# ACTIVITY:
When a line below contains the string "Online", show that line.

Stored data entries:
=======

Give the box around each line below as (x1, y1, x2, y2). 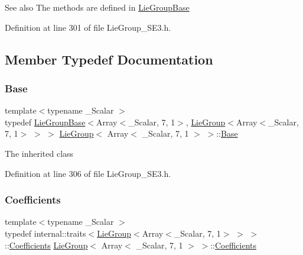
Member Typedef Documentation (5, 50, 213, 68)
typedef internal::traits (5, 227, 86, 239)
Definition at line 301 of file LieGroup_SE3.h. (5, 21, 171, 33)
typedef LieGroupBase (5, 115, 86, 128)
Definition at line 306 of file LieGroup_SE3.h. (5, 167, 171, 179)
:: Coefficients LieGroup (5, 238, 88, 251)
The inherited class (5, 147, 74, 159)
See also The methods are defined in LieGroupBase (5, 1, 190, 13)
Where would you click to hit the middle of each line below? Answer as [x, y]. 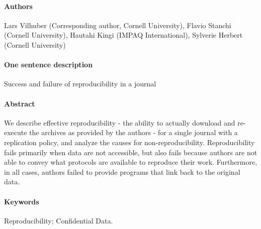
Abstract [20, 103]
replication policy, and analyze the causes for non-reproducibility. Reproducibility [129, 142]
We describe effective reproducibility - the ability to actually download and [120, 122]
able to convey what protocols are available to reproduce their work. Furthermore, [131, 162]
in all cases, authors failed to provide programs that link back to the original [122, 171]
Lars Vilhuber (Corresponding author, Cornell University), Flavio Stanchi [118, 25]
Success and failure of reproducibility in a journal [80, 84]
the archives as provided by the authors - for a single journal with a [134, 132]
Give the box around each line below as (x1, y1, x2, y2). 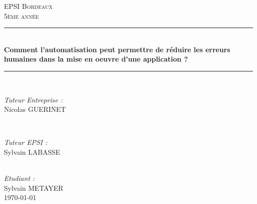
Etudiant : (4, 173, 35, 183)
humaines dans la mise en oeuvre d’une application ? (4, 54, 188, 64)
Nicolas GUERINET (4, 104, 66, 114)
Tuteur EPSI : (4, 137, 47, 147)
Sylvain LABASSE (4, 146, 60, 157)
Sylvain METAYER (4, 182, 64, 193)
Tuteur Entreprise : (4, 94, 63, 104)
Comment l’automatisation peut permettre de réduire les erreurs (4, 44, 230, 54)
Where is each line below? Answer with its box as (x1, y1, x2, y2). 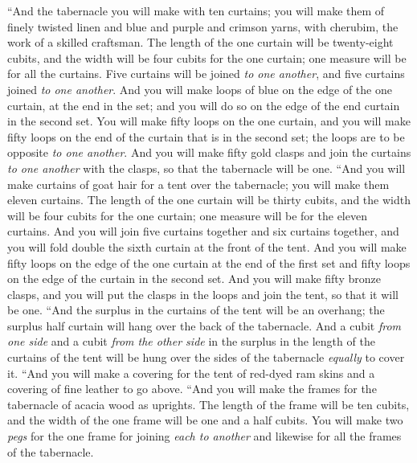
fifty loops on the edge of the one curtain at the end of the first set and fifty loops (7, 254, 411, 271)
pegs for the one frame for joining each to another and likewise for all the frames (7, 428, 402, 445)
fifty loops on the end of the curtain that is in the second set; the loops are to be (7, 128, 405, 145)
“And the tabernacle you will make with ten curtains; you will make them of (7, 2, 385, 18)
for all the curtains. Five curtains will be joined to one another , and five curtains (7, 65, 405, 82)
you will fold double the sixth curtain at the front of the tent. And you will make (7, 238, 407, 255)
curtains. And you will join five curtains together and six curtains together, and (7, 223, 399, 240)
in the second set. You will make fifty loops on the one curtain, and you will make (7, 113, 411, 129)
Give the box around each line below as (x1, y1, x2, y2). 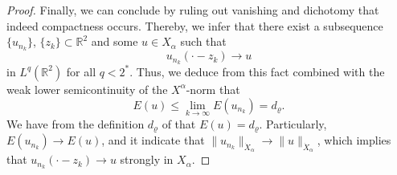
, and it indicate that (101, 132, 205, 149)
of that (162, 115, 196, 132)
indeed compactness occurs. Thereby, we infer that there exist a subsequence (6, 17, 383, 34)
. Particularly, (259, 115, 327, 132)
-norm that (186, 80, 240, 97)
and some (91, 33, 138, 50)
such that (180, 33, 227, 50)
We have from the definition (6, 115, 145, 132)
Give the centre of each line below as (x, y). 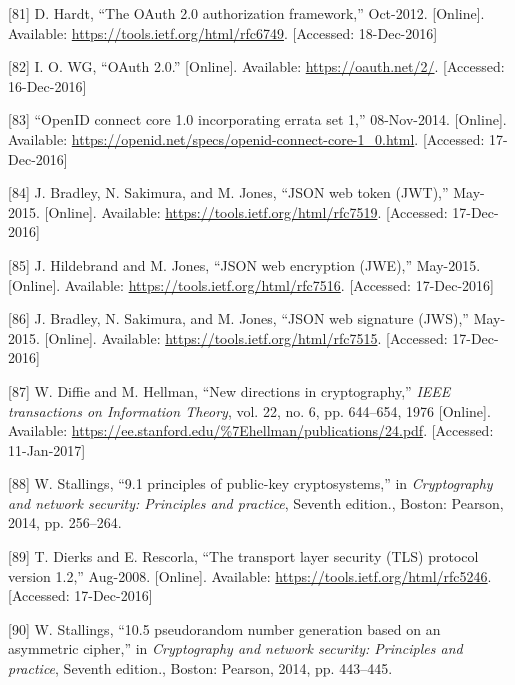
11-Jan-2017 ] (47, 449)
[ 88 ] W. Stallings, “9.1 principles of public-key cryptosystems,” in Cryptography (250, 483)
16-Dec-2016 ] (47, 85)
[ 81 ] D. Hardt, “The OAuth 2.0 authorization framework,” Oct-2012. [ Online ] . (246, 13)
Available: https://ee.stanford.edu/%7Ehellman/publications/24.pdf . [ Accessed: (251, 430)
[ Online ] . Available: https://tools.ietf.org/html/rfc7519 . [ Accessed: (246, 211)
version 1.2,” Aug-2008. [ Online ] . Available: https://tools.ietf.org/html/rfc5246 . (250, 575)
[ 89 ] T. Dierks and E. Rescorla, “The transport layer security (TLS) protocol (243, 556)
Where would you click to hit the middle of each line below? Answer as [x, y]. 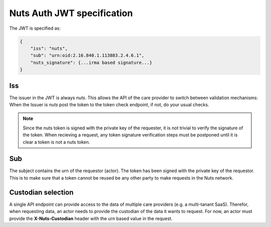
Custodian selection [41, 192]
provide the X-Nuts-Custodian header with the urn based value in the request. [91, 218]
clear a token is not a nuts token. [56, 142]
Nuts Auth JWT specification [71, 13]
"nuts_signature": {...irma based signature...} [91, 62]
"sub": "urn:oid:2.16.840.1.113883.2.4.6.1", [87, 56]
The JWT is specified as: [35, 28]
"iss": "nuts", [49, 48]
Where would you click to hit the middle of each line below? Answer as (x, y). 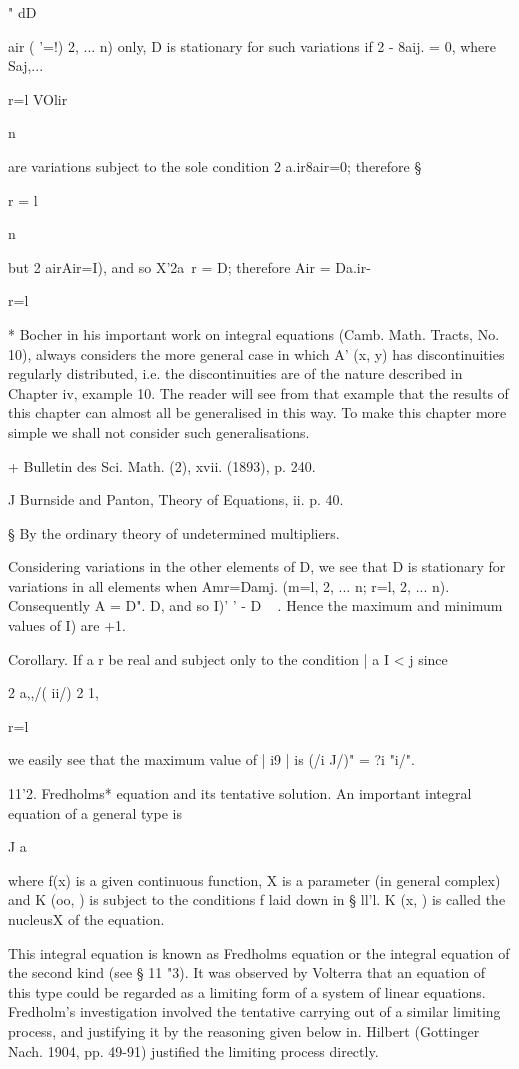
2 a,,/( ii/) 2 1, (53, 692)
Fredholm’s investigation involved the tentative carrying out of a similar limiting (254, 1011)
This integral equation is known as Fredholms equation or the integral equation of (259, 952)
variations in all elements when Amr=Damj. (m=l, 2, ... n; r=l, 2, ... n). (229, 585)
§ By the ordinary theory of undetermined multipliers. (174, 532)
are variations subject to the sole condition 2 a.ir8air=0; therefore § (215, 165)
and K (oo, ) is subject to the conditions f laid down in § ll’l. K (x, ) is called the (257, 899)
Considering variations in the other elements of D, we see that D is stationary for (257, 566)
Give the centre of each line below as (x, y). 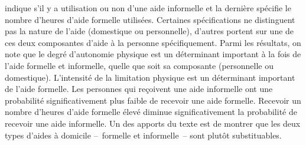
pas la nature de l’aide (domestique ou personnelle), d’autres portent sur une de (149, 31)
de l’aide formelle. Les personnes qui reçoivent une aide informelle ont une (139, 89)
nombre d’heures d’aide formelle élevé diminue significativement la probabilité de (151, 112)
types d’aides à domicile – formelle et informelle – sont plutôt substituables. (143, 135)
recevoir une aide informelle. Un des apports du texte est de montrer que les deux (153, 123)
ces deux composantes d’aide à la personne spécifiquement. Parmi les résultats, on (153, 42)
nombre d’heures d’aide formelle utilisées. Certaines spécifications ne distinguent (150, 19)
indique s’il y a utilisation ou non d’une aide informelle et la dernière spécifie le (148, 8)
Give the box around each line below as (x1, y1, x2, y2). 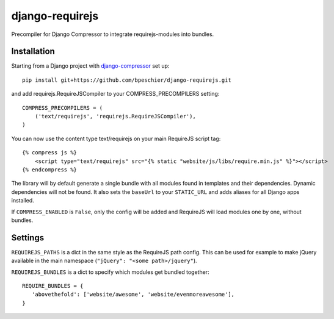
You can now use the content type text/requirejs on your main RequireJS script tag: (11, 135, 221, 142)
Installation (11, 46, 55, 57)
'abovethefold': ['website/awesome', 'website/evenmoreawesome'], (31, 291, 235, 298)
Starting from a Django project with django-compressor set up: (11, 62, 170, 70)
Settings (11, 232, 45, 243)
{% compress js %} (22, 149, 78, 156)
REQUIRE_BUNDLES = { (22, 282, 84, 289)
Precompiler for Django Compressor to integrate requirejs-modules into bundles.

=======

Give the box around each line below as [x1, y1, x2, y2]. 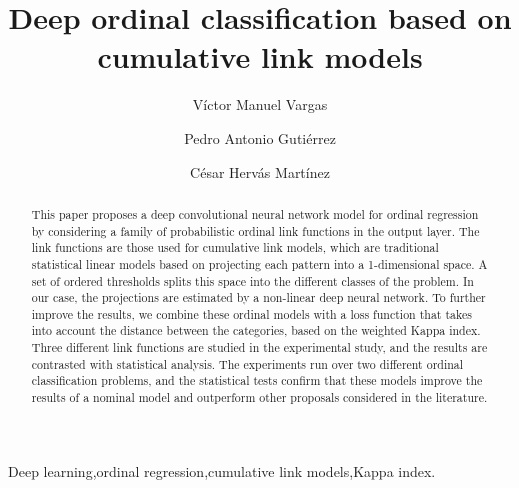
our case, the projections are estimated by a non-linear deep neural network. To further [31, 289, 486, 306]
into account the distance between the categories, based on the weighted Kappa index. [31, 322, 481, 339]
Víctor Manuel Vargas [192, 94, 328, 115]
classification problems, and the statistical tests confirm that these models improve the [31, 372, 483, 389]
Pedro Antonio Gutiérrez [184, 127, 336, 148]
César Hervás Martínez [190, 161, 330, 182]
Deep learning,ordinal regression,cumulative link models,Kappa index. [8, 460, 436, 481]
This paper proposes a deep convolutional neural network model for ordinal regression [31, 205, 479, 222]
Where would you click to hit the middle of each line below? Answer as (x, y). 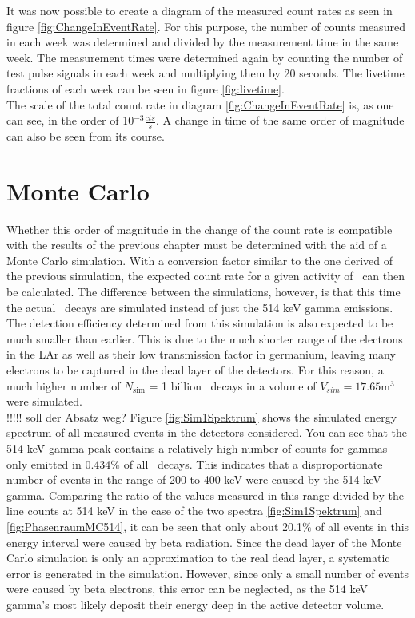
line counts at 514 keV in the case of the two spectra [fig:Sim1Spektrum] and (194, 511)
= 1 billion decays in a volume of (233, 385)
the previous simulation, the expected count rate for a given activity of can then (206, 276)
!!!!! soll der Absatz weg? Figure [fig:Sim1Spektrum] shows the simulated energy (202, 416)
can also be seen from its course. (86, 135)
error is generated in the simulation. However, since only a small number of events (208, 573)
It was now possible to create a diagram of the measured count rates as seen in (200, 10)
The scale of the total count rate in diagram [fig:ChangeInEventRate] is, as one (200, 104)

=======

# TASK OUTPUT:
[ 81 ] D. Hardt, “The OAuth 2.0 authorization framework,” Oct-2012. [ Online ] . (246, 13)
[ Online ] . Available: https://tools.ietf.org/html/rfc7519 . [ Accessed: (246, 211)
version 1.2,” Aug-2008. [ Online ] . Available: https://tools.ietf.org/html/rfc5246 . (250, 575)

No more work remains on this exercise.